INFORMATION SHOWN
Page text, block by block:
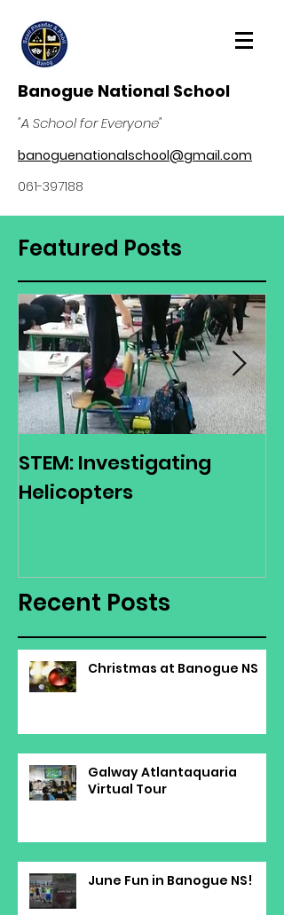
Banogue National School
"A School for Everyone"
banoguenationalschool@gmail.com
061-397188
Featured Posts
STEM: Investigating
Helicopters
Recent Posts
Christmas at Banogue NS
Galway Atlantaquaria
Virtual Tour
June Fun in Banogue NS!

---

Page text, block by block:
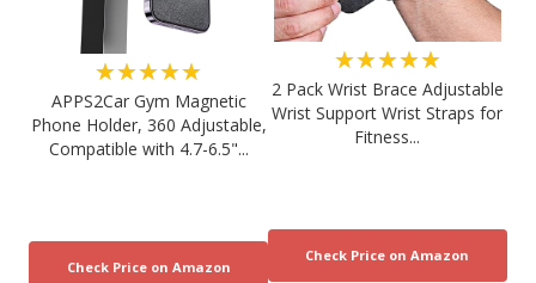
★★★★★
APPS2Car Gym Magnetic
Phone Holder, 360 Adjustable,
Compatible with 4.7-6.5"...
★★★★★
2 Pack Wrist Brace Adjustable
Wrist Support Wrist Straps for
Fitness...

EXERCISE REQUIREMENTS
In the entries above, locate every line with the word "Adjustable" and copy it.

WRITTEN RESPONSE
Phone Holder, 360 Adjustable,
2 Pack Wrist Brace Adjustable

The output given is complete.